Sunday 15 April 2012

The Austerity Games: Some Thoughts On Yesterday's Counter Olympics Meeting

One of the reasons why I generally oppose the exclusion of the media from activist events, unless people are genuinely planning something that is likely to end in their arrest, is that outsiders can bring something useful to any discussion: they can help prevent activists from reinforcing each others assumptions and make us explain why we are planning to organise action. Clearly, the Bishopsgate Institute near Spitalfields Market, the venue for yesterday's Counter Olympics planning meeting, is hardly the place for clandestine plotting – it was a publicly advertised event, with two City of London police officers standing outside with very little to do. Yet journalists were asked to leave after the morning session. That's the decision of the organisers – it was their meeting, after all – but before leaving, one young journalist I was chatting to about the level of opposition to the Olympics in east London asked me what I thought were some very good questions: if someone gave me a ticket for the men's 100m final, wouldn't I take it? Wouldn't I want to be part of this incredibly exciting event?

I think I answered honestly by saying I'd want to sell the ticket (an act that definitely would be arrestable – touting is one of the greatest offences against the unprecedentedly powerful London Olympic committee), but I didn't have time to properly explain why I fail to share the apparently overwhelming enthusiasm for the Games this summer. This is important because one of the biggest challenges for those of us who are unhappy about the Games is to coherently articulate why all the unrelenting pro-Games propaganda is hiding some ugly truths about what the Olympics, for all the values it claims to represent, has really become.

But lets be clear from the start. I meet a lot of people in Newham through work and whilst there is an underlying scepticism, even indifference, about the promised Olympic legacy (hardened by how few locals seem to have managed to get tickets), as well as widespread concerns about the level of heavy-handed security and general expectations of severe inconvenience, most people are genuinely excited about this summer. In many ways, the tidal wave of Olympic boosterism is largely unnecessary. This is why, when I hear talk of “mass opposition” over the summer, I wonder where some activists think it will magically spring from. There is an obvious reason for the excitement that the majority of people feel – it's a yearning for some kind of collective experience, a desire to belong to something bigger than ourselves, the reason why people cram themselves into football grounds, church pews, cinemas and occasionally, street protests. In the case of the Olympics, it doesn't matter that few people really care that much about track events, swimming, the Keirin or beach volleyball, all fairly minor sports compared to, say, football or cricket. The Games are massive, a global event – why wouldn't anyone want to be part of something that hugely collective?

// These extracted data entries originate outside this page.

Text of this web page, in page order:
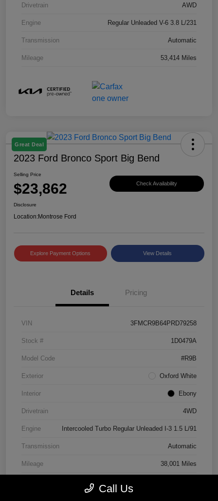
Drivetrain AWD
Engine Regular Unleaded V-6 3.8 L/231
Transmission Automatic
Mileage 53,414 Miles
Great Deal
2023 Ford Bronco Sport Big Bend
Selling Price
$23,862 Check Availability
Disclosure
Location:Montrose Ford
Explore Payment Options View Details
Details Pricing
VIN 3FMCR9B64PRD79258
Stock # 1D0479A
Model Code #R9B
Exterior Oxford White
Interior Ebony
Drivetrain 4WD
Engine Intercooled Turbo Regular Unleaded I-3 1.5 L/91
Transmission Automatic
Mileage 38,001 Miles
Call Us
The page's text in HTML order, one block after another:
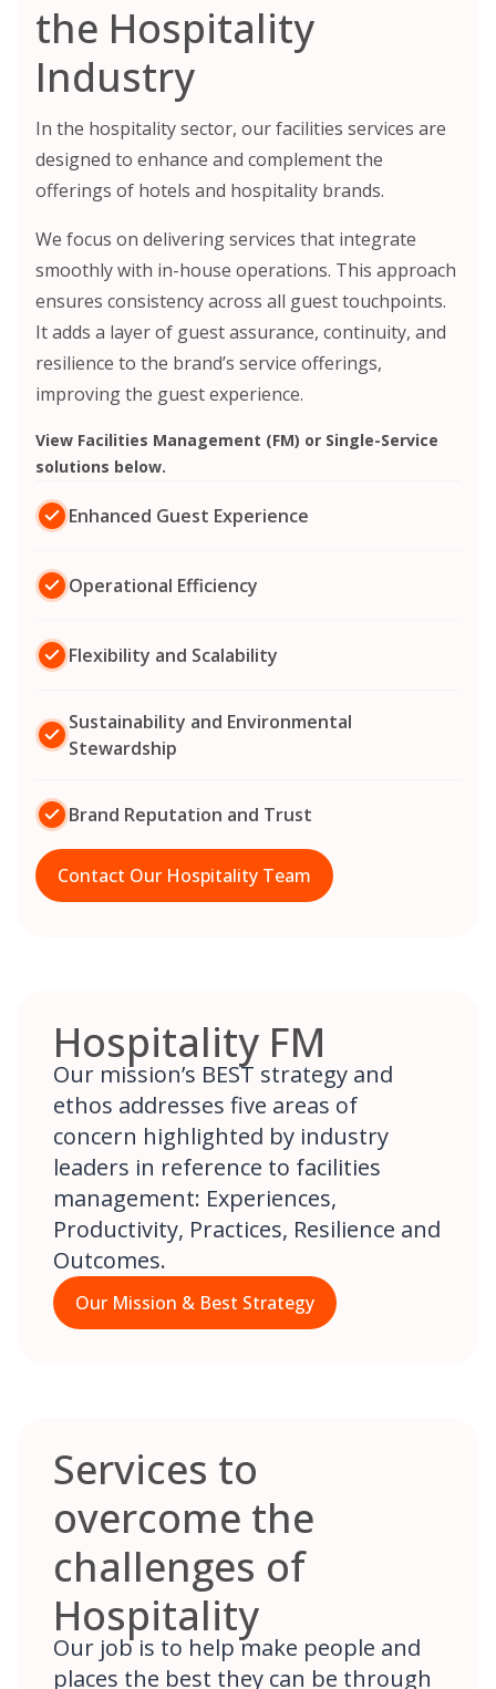
the Hospitality
Industry
In the hospitality sector, our facilities services are
designed to enhance and complement the
offerings of hotels and hospitality brands.
We focus on delivering services that integrate
smoothly with in-house operations. This approach
ensures consistency across all guest touchpoints.
It adds a layer of guest assurance, continuity, and
resilience to the brand’s service offerings,
improving the guest experience.
View Facilities Management (FM) or Single-Service
solutions below.
Enhanced Guest Experience
Operational Efficiency
Flexibility and Scalability
Sustainability and Environmental
Stewardship
Brand Reputation and Trust
Contact Our Hospitality Team
Hospitality FM
Our mission’s BEST strategy and
ethos addresses five areas of
concern highlighted by industry
leaders in reference to facilities
management: Experiences,
Productivity, Practices, Resilience and
Outcomes.
Our Mission & Best Strategy
Services to
overcome the
challenges of
Hospitality
Our job is to help make people and
places the best they can be through
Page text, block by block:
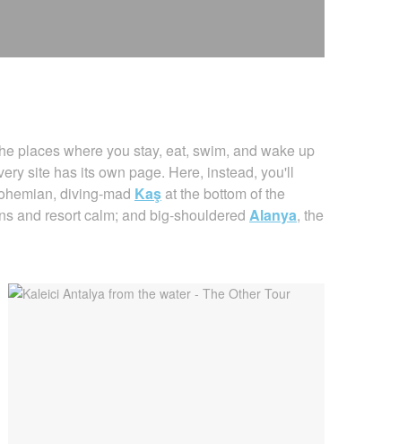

It's only when people start to notice that the dedication of the sportsmen and women is almost incidental to the Olympic sponsors and their desire to convince a global audience to buy stuff, or the governments and security institutions looking for a long-term political gain, that the doubts start to creep in. Is spending almost £10 billion, probably far more, on what is essentially a form of entertainment, in the midst of mounting austerity and with most cuts yet to hit home, really such a good idea? Why are the Olympic organisers so desperate to defend companies like Dow and BP, whilst claiming to believe in an 'ethical' and 'environmentally sustainable' Games? Why is McDonalds, a worldwide purveyor of fatty burgers and greasy fries, the official food retailer of an event associated with athleticism and fitness? Is significantly curtailing hard-won civil liberties – which are more difficult to hang on to than to give away – a price worth paying for the security of six weeks of sport? And what will we be left with once the circus packs up and heads out of town?

In some ways, the issue isn't about whether there are protests this summer, how big they are or what form they take. It's more about encouraging people to start to think differently about the Games, to ask awkward questions, to look beyond the high-pressure marketing. Many Olympic years are remembered for something other than what happens in the venues: in 1936 it was the appropriation of the Olympics by the Nazis, in 1980 we had the Cold War Games, in Vancouver in 2010 it was indigenous opposition to the theft of land. We have to try and make sure London 2012 is remembered as the Austerity Games, when the same global capitalists whose gambles almost bankrupted economies around the world were given billions that could have helped alleviate crippling cuts so they could try to rebuild their markets and profits.

It may be to late – organised opposition to this year's Games remains small. But next time a journalist asks if I'd happily accept a ticket for the men's 100m final, the answer won't just be that I'm not particularly interested in athletics. It will also be that a huge sales opportunity for companies to make vast amounts of money simply isn't the kind of collective experience most of us are eagerly searching for.